- _REQUIREMENT_
Every line that contains the word "sections" should be copied from the records below.

- _MATERIAL SHOWN_
_ _ _

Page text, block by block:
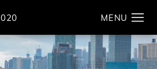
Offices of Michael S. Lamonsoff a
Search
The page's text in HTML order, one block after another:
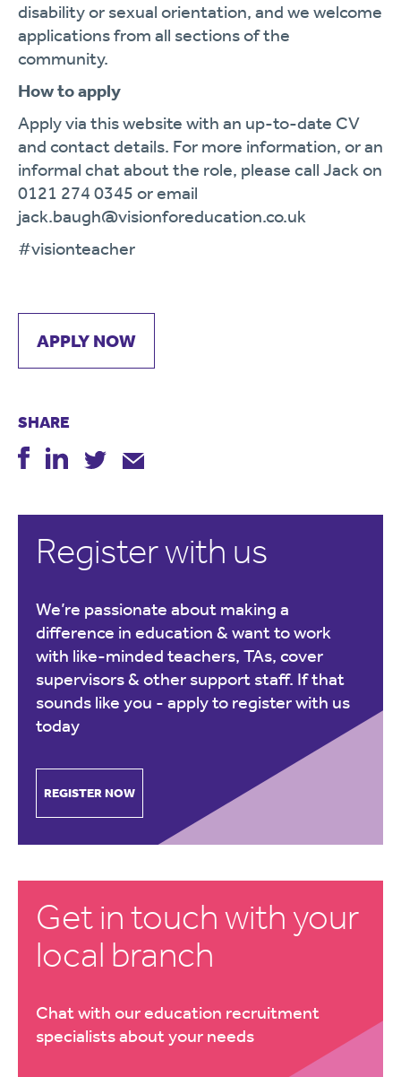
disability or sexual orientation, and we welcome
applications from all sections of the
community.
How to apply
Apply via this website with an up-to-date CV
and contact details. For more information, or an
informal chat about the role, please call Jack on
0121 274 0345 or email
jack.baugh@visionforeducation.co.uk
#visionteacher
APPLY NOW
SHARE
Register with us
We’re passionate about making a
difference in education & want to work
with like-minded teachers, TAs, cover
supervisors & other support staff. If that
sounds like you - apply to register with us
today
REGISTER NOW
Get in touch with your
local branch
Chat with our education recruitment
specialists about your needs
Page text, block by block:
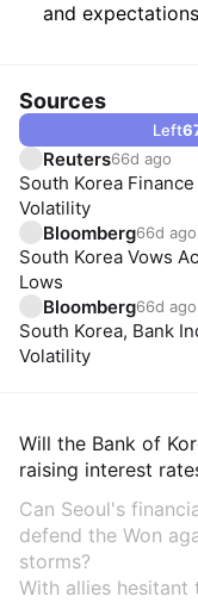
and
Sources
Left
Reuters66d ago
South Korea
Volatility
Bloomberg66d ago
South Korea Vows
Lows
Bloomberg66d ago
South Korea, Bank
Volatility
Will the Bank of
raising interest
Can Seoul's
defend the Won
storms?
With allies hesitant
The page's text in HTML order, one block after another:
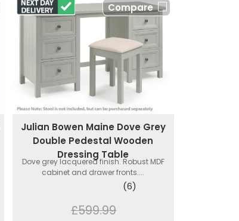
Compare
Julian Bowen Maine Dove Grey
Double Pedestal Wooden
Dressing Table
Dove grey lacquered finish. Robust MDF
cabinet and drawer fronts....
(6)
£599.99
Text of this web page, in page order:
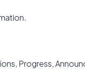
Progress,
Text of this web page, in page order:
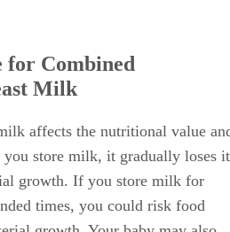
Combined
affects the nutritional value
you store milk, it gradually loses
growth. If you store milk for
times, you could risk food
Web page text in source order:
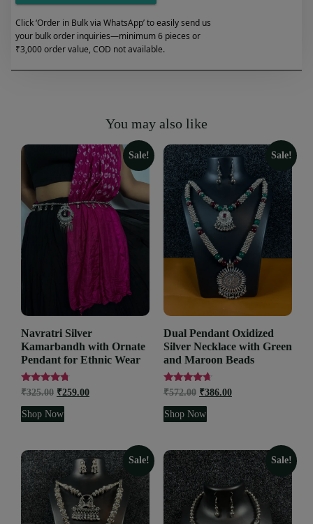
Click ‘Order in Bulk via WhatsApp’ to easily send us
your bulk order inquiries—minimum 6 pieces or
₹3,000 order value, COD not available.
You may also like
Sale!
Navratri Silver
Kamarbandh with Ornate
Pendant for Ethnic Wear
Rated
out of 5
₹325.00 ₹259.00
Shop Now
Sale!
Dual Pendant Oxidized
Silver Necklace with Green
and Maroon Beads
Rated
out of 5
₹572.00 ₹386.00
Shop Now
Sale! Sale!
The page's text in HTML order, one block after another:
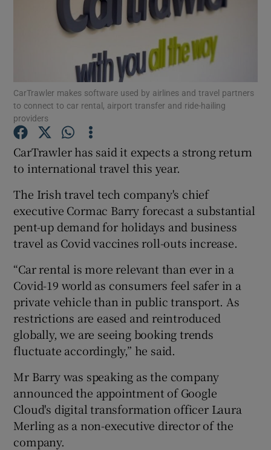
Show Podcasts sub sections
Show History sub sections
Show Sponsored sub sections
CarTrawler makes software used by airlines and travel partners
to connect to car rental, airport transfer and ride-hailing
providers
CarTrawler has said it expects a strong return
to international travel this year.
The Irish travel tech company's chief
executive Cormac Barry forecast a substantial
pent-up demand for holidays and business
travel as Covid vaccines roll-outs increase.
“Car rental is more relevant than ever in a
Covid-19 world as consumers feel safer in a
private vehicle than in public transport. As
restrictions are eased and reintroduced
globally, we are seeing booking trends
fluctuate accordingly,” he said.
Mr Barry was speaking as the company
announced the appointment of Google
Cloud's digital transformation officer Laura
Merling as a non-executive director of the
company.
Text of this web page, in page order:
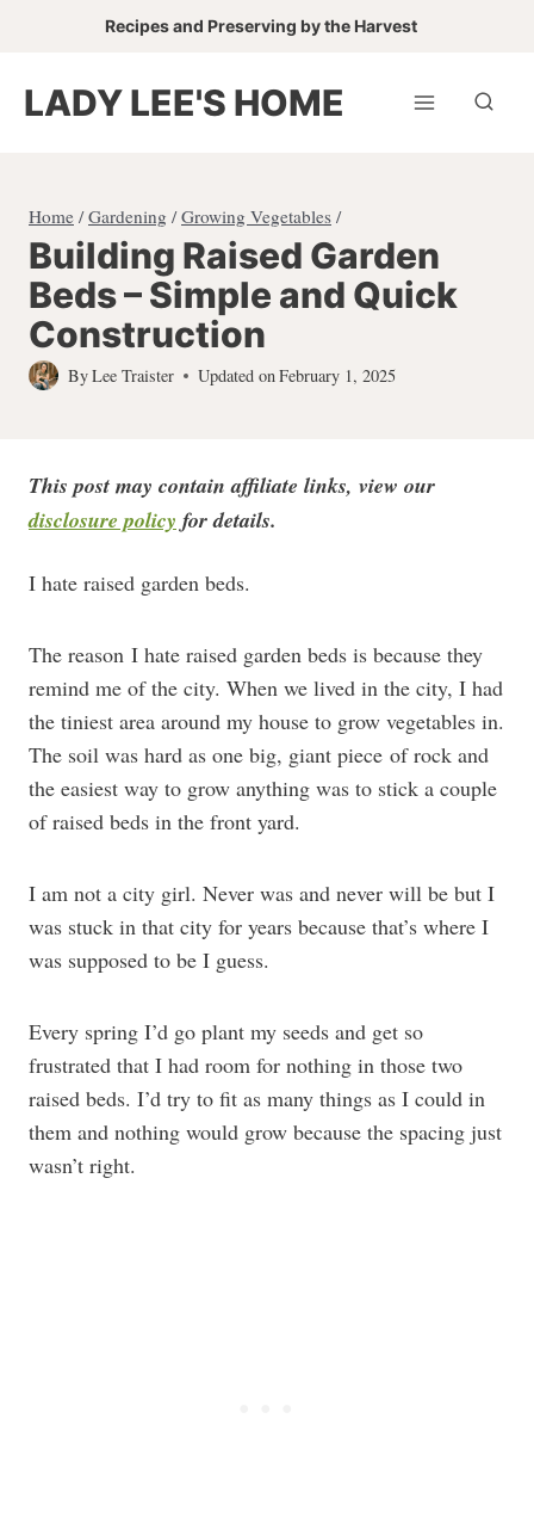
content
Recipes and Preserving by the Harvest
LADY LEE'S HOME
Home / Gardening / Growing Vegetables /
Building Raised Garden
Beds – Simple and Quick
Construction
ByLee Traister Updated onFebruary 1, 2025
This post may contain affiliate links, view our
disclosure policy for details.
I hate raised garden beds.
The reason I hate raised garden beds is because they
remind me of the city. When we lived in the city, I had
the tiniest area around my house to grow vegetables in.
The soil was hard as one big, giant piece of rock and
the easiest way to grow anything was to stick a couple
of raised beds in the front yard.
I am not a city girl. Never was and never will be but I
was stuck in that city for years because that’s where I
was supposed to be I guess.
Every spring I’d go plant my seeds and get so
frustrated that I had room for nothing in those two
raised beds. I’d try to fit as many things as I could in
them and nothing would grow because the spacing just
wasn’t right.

_ _ _

- _SOLUTION FOR THIS EXERCISE_
applications from all sections of the
Show Podcasts sub sections
Show History sub sections
Show Sponsored sub sections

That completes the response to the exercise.